Let’s start writing the `predict` function. It should take the unmodified review text as input along with the training vocabulary and learned weights from the training process. As I mentioned you need to apply the same data cleaning process, and you clean the text by doing the following:

1. tokenizing it
2. removing punctuation and non-characters
3. removing stop words
4. rejoining the tokens back together.

Afterward, apply the Bag of Words model again and generate a function with which you can take unseen input text and then make sentiment predictions on. The function should focus on figuring out the overlap of the new learned vocabulary words from the input with those of the training vocabulary. For each overlapping word you consider the word count from that, and all other elements in the feature vector are zero. The resultant feature vector should then be fed to the sigmoid function for your logistic regression model, using the optimal learned weights. Then the result – a probability between 0 and 1 of its sentiment – is compared with a threshold value of 0.5 to determine if the sentiment is 1 or 0. The full listing for the predict function appears in listing 7.
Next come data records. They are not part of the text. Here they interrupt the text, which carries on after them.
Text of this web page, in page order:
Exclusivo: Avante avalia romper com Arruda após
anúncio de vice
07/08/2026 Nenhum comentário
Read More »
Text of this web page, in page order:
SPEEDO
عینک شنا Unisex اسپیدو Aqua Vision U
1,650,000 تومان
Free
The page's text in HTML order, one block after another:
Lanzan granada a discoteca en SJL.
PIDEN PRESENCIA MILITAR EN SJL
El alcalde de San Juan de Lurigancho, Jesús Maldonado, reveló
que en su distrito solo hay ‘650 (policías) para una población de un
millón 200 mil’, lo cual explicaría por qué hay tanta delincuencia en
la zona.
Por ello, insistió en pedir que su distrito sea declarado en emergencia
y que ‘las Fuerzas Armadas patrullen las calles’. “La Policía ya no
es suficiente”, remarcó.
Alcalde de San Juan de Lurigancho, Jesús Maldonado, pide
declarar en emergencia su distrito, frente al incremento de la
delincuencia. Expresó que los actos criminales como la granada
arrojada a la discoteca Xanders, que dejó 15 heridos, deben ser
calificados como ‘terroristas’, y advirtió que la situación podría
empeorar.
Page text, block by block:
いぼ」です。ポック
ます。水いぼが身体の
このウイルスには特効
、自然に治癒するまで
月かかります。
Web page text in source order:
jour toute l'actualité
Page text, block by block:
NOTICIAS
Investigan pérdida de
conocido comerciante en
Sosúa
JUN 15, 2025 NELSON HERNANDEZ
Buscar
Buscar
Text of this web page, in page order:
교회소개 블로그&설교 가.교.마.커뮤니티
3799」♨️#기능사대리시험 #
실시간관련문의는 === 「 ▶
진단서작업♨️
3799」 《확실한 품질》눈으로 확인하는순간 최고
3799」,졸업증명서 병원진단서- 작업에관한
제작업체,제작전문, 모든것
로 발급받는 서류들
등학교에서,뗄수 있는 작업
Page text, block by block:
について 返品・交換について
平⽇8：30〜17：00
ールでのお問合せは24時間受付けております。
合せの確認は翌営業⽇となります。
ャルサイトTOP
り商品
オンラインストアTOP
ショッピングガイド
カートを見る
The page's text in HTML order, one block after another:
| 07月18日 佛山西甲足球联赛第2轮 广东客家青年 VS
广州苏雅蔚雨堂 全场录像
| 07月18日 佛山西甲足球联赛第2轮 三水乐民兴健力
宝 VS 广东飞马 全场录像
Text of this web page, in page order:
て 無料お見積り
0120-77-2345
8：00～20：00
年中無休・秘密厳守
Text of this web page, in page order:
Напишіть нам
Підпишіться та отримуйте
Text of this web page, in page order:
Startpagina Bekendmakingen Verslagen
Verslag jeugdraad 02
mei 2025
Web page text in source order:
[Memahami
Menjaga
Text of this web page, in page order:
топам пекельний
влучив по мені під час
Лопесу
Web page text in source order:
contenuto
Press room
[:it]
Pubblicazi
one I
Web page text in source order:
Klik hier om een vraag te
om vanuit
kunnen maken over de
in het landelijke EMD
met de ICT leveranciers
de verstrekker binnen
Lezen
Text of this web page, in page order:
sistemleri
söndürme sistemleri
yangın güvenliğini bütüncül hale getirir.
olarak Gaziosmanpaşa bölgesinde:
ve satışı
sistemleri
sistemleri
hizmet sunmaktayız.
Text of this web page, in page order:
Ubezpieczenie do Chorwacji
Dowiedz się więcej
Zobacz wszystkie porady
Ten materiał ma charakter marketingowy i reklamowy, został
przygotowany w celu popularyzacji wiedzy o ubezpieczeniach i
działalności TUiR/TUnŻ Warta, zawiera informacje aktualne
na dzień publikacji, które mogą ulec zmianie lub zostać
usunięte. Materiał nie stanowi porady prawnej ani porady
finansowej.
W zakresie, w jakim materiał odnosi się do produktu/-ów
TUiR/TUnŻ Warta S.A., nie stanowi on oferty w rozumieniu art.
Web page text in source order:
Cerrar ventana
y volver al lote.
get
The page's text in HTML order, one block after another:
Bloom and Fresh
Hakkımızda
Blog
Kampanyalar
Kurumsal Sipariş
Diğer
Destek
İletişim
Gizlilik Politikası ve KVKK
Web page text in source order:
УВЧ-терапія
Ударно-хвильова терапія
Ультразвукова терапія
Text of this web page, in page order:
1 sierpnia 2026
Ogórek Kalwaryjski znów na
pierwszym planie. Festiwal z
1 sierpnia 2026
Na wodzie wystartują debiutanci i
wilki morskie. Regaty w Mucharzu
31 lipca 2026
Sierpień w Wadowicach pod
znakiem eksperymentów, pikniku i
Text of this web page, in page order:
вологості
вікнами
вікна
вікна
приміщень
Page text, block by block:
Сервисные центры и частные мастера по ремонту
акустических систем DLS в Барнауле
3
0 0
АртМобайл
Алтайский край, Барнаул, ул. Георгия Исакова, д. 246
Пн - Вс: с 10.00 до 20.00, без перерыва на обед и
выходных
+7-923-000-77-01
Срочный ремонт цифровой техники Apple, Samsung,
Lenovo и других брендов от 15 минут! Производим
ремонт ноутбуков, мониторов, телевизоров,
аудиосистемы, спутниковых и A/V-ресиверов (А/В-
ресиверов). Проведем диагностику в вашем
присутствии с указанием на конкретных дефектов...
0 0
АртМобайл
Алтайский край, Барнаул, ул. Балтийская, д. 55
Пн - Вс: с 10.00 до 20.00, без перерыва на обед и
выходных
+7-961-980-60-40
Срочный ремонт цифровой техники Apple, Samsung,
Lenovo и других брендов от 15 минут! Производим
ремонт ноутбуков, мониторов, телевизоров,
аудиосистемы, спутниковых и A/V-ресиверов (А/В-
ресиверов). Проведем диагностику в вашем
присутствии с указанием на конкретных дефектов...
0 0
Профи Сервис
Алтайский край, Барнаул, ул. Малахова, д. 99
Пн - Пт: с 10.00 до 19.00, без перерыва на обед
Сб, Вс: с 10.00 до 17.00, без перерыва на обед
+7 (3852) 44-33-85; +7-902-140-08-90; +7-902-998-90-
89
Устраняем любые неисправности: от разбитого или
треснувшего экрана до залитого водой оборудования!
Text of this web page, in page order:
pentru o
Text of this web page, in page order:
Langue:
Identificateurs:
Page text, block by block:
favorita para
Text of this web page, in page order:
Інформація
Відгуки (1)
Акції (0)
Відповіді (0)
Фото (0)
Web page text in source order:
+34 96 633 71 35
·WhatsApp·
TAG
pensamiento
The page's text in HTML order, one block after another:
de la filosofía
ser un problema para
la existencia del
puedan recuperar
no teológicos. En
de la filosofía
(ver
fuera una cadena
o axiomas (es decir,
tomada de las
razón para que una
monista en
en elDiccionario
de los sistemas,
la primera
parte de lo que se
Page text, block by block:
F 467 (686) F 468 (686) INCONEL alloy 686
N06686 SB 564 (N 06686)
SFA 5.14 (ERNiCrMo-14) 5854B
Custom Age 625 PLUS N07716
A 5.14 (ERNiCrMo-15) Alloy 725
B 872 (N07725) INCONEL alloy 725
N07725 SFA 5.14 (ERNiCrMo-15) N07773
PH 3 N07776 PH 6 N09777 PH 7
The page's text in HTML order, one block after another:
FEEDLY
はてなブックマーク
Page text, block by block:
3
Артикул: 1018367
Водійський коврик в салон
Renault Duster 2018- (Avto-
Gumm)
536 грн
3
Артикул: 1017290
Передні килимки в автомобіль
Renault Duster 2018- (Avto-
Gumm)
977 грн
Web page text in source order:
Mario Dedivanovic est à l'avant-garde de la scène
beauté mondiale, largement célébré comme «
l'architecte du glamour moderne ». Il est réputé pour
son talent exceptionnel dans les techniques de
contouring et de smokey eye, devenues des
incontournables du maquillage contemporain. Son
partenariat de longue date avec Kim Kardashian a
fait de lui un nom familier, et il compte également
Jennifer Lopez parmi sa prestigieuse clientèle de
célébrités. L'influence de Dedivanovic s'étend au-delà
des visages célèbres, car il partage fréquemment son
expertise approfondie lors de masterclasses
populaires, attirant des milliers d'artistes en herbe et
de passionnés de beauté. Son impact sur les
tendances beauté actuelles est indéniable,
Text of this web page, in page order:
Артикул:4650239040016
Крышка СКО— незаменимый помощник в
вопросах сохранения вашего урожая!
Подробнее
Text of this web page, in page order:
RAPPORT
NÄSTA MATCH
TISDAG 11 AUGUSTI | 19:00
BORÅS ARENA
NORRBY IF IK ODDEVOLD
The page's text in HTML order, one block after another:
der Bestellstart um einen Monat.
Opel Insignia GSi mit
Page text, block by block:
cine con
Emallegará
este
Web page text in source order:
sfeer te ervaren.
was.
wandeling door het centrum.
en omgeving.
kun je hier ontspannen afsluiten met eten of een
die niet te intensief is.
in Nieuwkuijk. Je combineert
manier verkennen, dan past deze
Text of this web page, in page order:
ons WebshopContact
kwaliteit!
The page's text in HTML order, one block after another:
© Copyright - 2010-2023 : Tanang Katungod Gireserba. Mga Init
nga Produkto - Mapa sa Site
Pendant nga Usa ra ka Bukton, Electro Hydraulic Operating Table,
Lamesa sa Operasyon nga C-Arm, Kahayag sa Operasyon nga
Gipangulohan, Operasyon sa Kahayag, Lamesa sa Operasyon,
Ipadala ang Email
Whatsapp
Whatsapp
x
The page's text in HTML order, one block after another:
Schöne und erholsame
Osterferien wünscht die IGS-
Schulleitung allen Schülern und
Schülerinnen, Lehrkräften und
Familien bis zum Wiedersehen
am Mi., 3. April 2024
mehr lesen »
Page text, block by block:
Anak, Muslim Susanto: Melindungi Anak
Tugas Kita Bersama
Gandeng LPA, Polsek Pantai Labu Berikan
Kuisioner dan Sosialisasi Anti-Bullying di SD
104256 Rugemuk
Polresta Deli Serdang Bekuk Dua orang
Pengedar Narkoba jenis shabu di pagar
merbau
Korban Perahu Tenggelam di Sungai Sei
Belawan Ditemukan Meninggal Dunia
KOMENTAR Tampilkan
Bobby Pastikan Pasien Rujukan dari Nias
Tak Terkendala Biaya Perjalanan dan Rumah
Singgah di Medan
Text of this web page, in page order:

Listing 3. Making predictions using the logistic regression sentiment classifier

```
def predict(test_review, vocab, weights, threshold=0.5): #A

test_review_c = review_to_words(test_review) #B

n_vectorizer = CountVectorizer(analyzer = "word",   \ #C
tokenizer = None,    \
preprocessor = None, \
stop_words = None,   \
max_features = 5000)
ex_data_features = n_vectorizer.fit_transform([test_review_c])
ex_data_features = ex_data_features.toarray() #D
test_vocab = n_vectorizer.get_feature_names()#D
test_vocab_counts = ex_data_features.reshape(ex_data_features.shape) #D

ind_dict = dict((k, i) for i, k in enumerate(vocab)) #E
test_ind_dict = dict((k, i) for i, k in enumerate(test_vocab)) #E
inter = set(ind_dict).intersection(test_vocab) #E
indices = [ ind_dict[x] for x in inter ] #E
test_indices = [test_ind_dict[x] for x in inter] #E

test_feature_vec = np.zeros(train_data_features.shape) #F
for i in range(len(indices)): #F
test_feature_vec[indices[i]] = test_vocab_counts[test_indices[i]] #F

test_linear = weights #G
for i in range(0, train_data_features.shape): #G
test_linear = test_linear + (weights[i+1] * test_feature_vec[i])
y_test = sigmoid(test_linear) #G

return np.greater(y_test, threshold).astype(float) #H

```

#A predict takes review text to test, the train vocabulary, learned weights and the threshold cutoff for a positive or negative prediction as parameters

#B clean the review using the same function you used for training

#C create the test vocabulary and counts

#D convert to a NumPy array of vocabulary and counts

#E figure out the intersection of the test vocabulary from the review with the full vocabulary

#F all zeros for the 5000-feature vector except for the overlap indices that we have counts for

#G apply your logistic regression model with the learned weights

#H if the predicted probability is greater than 0.5 it’s a sentiment of 1 or 0

Go ahead and try the function on the two test reviews `new_neg_review` and `new_pos_review`! I’ve copied them again below. You can see it properly predicts the negative review as a 0 and the positive review as a 1. Cool, right?

```
new_neg_review = "Man, this movie really sucked. It was terrible. I could not possibly watch this movie again!"
new_pos_review = "I think that this is a fantastic movie, it really "
predict(new_neg_review, vocab, w_val)
predict(new_pos_review, vocab, w_val)

```

Now that you have a predict function you can use it to compute a confusion matrix. Creating a confusion matrix of true-positives, false-positives, true-negatives and false-negatives allows you to measure the classifier’s ability to predict each class and compute precision and recall. Additionally, you can generate an ROC curve and test how much better your classifier is than the baseline.